Una
buena narración debe comenzar con tío apuntándole a otro a la cabeza con un
arma, o con una violación, por poner dos buenos ejemplos, y debe finalizar
también de un modo apabullante, con cosas que exploten o gente que muera en una
escena catártica para el o los protagonistas.
Esto es al menos lo que entiende por
literatura un porcentaje nada despreciable de los potenciales compradores de
libros. Lo mismo pasa con el cine. Respeto a quienquiera que le guste “60
segundos”, película protagonizada por Nicolas Cage y Angelina Jolie, pero al
mismo tiempo le argumentaré por qué a mí me parece una basura infecta. En todo
caso no me interesa ahora entrar en lugares comunes sobre el respeto de cada
uno a leer y disfrutar con lo que le dé la gana; lo doy por supuesto.
Ubaldo, con esa satisfacción que nos da
sentirnos justamente indignados, ha venido a mí esgrimiendo en su mano el
ensayo de Mario Vargas Llosa titulado “La cultura del
espectáculo”.
-Amigo Enrique –me dice (es la única
persona que se empeña en no llamarme Quique)-, el ensayo este dice cosas que ya
decía yo hace años. Te recomiendo que lo leas.

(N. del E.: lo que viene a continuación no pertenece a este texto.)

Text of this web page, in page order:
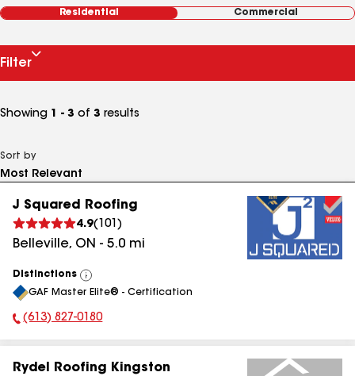
Residential Commercial
Filter
Showing 1 - 3 of 3 results
Sort by
J Squared Roofing
4.9( 101 )
Belleville, ON - 5.0 mi
Distinctions
View
All
GAF Master Elite® - Certification
Phone Number:
(613) 827-0180
Rydel Roofing Kingston
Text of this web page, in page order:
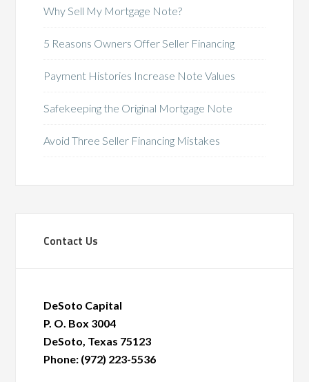
Why Sell My Mortgage Note?
5 Reasons Owners Offer Seller Financing
Payment Histories Increase Note Values
Safekeeping the Original Mortgage Note
Avoid Three Seller Financing Mistakes
Contact Us
DeSoto Capital
P. O. Box 3004
DeSoto, Texas 75123
Phone: (972) 223-5536
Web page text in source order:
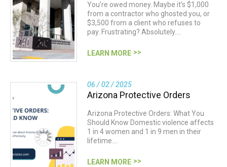
You’re owed money. Maybe it’s $1,000
from a contractor who ghosted you, or
$3,500 from a client who refuses to
pay. Frustrating? Absolutely.…
LEARN MORE
06 / 02 / 2025
Arizona Protective Orders
Arizona Protective Orders: What You
Should Know Domestic violence affects
1 in 4 women and 1 in 9 men in their
lifetime.…
LEARN MORE
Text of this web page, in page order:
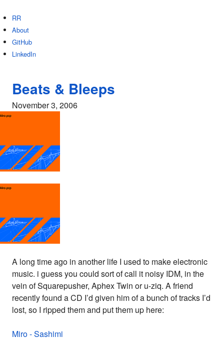
RR
About
GitHub
LinkedIn
Beats & Bleeps
November 3, 2006
A long time ago in another life I used to make electronic
music. i guess you could sort of call it noisy IDM, in the
vein of Squarepusher, Aphex Twin or u-ziq. A friend
recently found a CD I’d given him of a bunch of tracks I’d
lost, so I ripped them and put them up here:
Miro - Sashimi
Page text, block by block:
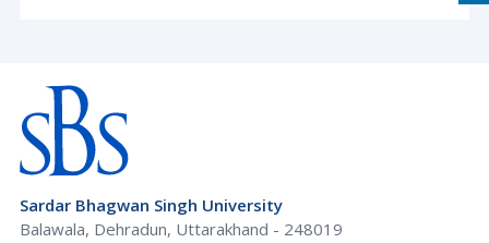
Sardar Bhagwan Singh University
Balawala, Dehradun, Uttarakhand - 248019
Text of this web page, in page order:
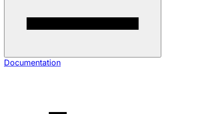
Documentation
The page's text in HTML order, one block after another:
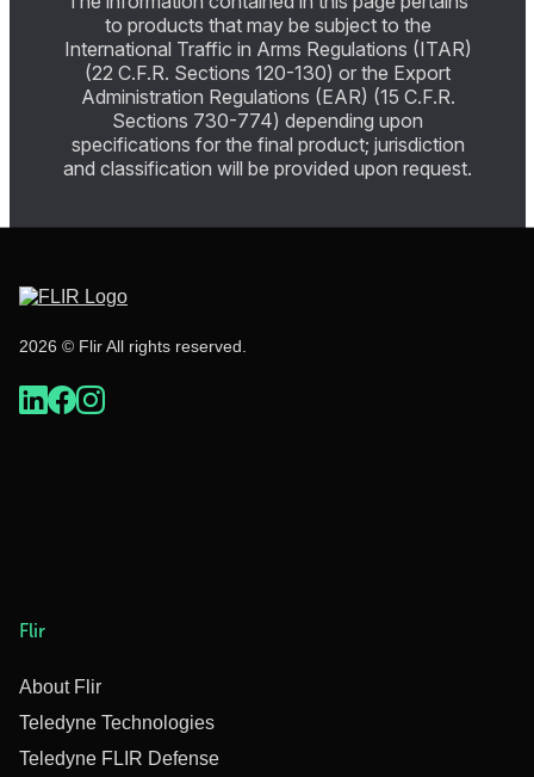
to products that may be subject to the
International Traffic in Arms Regulations (ITAR)
(22 C.F.R. Sections 120-130) or the Export
Administration Regulations (EAR) (15 C.F.R.
Sections 730-774) depending upon
specifications for the final product; jurisdiction
and classification will be provided upon request.
2026 © Flir All rights reserved.
Flir
About Flir
Teledyne Technologies
Teledyne FLIR Defense

-Ahora estoy con el conde de Montecristo
–le digo.
-Léete al menos de la página 199 a la 222.
Y eso hago. El libro es un ensayo sobre la
banalidad del arte en los tiempos que corren y, si es todo como el extracto que me
ha recomendado Ubaldo, desde luego merece la pena. No podría hacer una crítica
porque no lo he leído entero, pero me ha dado que pensar ya que trata un tema
al que mi amigo y yo venimos dando vueltas en estos últimos días.
Nos dice Vargas Llosa: “No deja de ser
una instructiva paradoja que […] en los países considerados más cultos, que son
también los más libres y democráticos, la literatura se va convirtiendo, según
una concepción generalizada, en un entretenimiento intrascendente…”. Como
es sabido, para Vargas Llosa
estos países panacea de la cultura y la democracia son los países capitalistas,
como los miembros de la Unión Europea o los Estados Unidos. Y le parece
paradójico que sea precisamente en estos países en los que el Arte haya
devenido en entretenimiento insustancial.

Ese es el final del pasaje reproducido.